■ Exercise aim ■
Nothing but the lines from the start of the entries through the line holding "SYNOPSIS [43, 124]" is to be repeated, exactly and with pictures excluded.

*** Source records Section Begins ***

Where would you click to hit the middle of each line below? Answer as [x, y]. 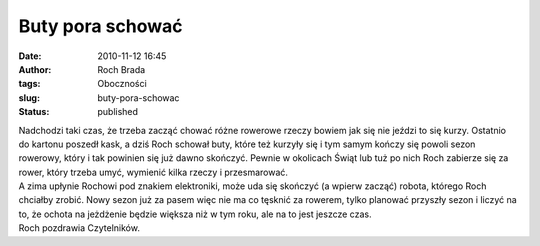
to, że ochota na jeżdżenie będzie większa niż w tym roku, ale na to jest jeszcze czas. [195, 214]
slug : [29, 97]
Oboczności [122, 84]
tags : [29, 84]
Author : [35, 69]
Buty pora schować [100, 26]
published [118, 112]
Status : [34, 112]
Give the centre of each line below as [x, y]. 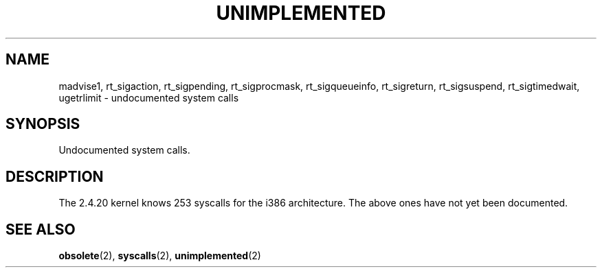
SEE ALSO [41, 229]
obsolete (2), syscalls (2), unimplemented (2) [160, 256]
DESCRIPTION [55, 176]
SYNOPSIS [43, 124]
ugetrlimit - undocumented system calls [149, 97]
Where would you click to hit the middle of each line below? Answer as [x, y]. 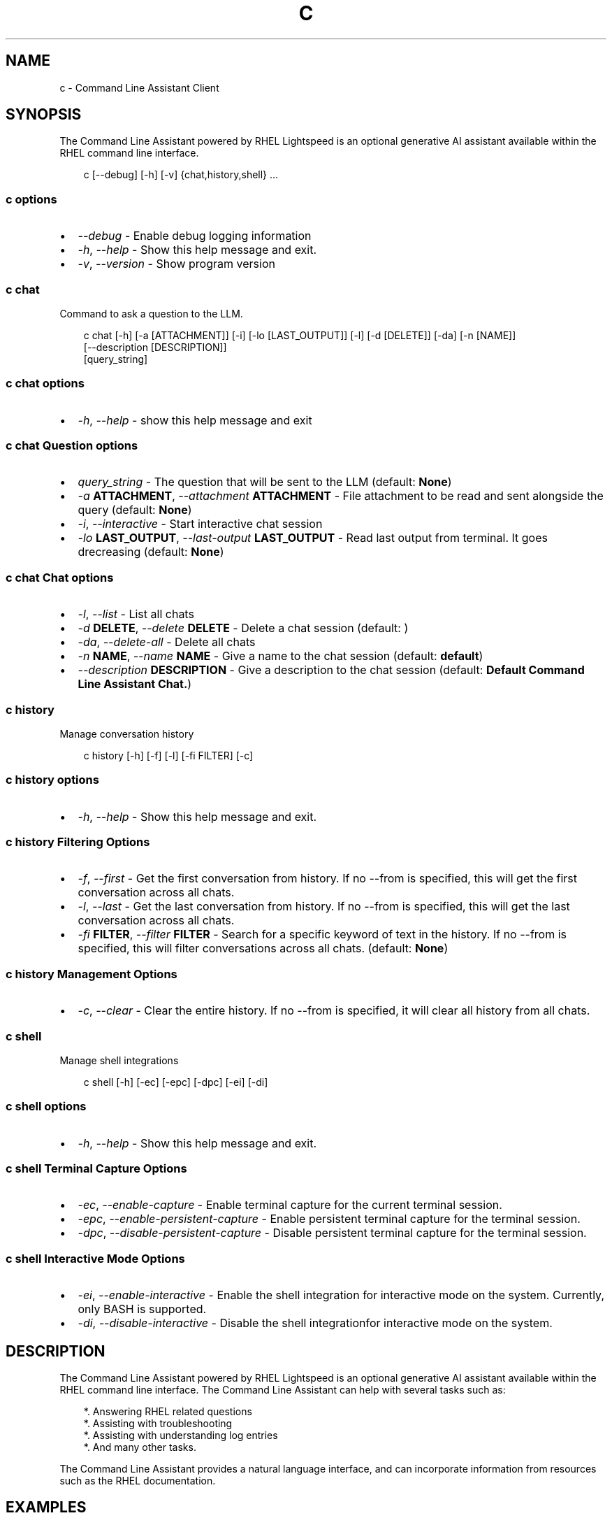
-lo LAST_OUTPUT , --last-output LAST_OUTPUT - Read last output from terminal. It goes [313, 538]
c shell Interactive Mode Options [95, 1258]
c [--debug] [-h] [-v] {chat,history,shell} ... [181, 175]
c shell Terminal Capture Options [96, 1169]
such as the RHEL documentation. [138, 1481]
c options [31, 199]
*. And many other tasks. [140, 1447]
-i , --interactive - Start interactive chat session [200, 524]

*** Source records Section Ends ***

■ Answer space ■
Where would you click to hit the middle of each line below? Answer as [x, y]. 
to, że ochota na jeżdżenie będzie większa niż w tym roku, ale na to jest jeszcze czas. [195, 214]
slug : [29, 97]
Oboczności [122, 84]
tags : [29, 84]
Author : [35, 69]
Buty pora schować [100, 26]
published [118, 112]
Status : [34, 112]
Give the centre of each line below as [x, y]. 
SEE ALSO [41, 229]
obsolete (2), syscalls (2), unimplemented (2) [160, 256]
DESCRIPTION [55, 176]
SYNOPSIS [43, 124]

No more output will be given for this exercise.